If I read in a file using this:

std::string readfile(const std::string &filename)
{
    std::ifstream t(filename);
    std::string str;
    str.assign(std::istreambuf_iterator<char>(t),
               std::istreambuf_iterator<char>());
    return str;
}

I find that the returned string has newlines which differ from the file's actual content. The file uses \\r\\n , whereas the returned string only contains \\n .

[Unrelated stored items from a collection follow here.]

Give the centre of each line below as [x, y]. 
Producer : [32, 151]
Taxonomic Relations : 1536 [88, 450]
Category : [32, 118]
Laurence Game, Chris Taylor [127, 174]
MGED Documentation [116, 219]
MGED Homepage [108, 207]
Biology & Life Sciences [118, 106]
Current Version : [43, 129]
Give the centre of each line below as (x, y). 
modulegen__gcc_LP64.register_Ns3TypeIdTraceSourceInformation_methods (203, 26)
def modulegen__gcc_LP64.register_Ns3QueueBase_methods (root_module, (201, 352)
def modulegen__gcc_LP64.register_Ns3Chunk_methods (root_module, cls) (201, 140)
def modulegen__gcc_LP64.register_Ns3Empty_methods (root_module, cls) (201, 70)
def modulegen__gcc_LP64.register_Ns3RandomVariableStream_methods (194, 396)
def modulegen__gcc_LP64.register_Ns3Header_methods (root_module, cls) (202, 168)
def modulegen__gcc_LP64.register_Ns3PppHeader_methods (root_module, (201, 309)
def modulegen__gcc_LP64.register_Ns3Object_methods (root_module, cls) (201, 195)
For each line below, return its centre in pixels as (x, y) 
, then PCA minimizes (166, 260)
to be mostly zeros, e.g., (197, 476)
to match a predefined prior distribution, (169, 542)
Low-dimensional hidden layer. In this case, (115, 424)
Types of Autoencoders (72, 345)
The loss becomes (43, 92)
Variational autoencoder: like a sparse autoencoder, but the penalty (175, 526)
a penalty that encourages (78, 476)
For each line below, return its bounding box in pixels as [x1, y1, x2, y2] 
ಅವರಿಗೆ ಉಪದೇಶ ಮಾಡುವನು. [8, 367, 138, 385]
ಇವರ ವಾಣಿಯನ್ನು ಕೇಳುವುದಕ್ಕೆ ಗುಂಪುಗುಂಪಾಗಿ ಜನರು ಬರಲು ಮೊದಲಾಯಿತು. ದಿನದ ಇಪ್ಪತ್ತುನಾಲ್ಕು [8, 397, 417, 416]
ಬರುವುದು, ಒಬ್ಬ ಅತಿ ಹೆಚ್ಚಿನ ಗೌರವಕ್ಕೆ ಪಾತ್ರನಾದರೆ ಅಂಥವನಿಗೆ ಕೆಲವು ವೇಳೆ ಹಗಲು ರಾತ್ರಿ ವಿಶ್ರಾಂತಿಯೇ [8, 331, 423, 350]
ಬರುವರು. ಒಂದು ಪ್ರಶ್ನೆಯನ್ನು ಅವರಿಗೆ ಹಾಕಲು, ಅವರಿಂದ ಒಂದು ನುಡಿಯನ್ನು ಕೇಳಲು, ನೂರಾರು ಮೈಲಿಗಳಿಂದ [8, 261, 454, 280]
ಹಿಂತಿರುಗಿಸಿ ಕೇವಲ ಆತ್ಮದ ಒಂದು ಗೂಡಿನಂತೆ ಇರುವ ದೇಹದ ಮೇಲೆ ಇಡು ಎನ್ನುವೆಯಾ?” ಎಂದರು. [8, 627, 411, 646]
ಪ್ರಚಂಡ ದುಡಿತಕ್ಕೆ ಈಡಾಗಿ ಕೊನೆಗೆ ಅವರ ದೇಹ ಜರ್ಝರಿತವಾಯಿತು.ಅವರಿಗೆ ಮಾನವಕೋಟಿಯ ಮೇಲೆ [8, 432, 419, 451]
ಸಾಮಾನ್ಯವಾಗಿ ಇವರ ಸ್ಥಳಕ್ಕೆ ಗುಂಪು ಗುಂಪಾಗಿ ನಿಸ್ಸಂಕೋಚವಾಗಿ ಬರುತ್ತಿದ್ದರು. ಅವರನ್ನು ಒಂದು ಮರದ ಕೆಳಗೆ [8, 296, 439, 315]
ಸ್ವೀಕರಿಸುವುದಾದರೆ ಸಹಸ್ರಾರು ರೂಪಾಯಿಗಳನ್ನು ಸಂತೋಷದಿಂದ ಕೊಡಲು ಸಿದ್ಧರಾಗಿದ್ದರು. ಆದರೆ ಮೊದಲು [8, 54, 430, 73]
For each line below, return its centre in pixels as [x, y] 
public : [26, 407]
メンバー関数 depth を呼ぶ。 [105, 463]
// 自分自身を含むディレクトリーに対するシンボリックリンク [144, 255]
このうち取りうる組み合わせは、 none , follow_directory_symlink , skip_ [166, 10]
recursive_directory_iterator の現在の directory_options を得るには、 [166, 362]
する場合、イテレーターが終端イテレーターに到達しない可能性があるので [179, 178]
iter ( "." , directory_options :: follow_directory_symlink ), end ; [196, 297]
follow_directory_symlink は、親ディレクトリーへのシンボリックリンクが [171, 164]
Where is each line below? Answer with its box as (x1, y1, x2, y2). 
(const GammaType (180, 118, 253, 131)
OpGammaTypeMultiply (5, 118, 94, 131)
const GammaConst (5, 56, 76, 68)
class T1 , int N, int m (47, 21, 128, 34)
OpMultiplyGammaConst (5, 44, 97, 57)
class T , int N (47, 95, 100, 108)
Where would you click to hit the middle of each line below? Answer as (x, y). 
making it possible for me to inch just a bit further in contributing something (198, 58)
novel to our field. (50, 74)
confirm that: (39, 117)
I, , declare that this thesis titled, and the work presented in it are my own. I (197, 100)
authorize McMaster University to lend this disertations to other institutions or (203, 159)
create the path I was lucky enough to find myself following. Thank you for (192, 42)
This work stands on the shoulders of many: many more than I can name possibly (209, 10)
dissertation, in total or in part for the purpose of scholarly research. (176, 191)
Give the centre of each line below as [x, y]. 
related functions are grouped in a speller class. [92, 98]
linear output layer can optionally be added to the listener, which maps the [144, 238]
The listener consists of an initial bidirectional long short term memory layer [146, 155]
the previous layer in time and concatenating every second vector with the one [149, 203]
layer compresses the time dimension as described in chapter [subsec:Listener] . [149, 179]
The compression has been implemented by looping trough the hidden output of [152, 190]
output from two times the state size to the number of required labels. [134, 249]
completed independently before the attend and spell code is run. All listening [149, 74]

I confirmed this by using an old c-style function:

std::string readfile_c(const std::string &filename)
{
    FILE *f = fopen(filename.c_str(), "rb");
    std::string str;
    char c;
    while ((c = getc(f)) != EOF)
        str.push_back(c);
    fclose(f);
    return str;
}

Trying them both out:

int main(int argc, char **argv)
{
    const std::string filename = "work\\actionlabel.html";
    std::string content1(readfile(filename));
    std::string content2(readfile_c(filename));
}

gives me this:

调试器

As shown, content1 (from readfile ) has only \\n newlines, and content2 (from readfile_c ) has the file's actual newlines \\r\\n .

Why is there a difference?

Streams default to text mode in which the content of the file may not match the content seen by the stream. For example in Windows, a disk file contains \\r\\n line endings but the C++ text stream will only see \\n for the line endings. This feature helps in writing portable code that has to deal with differing OS conventions.

In binary mode it is intended that the file content, exactly matches the content seen by the stream.

In the code fopen(filename.c_str(), "rb"); you specified binary mode, but in your ifstream you did not; giving you text mode.

To get the same behaviour in both cases you could either use "r" for fopen , giving text mode in both cases, or use std::ios::binary as second argument to ifstream , giving binary mode in both cases.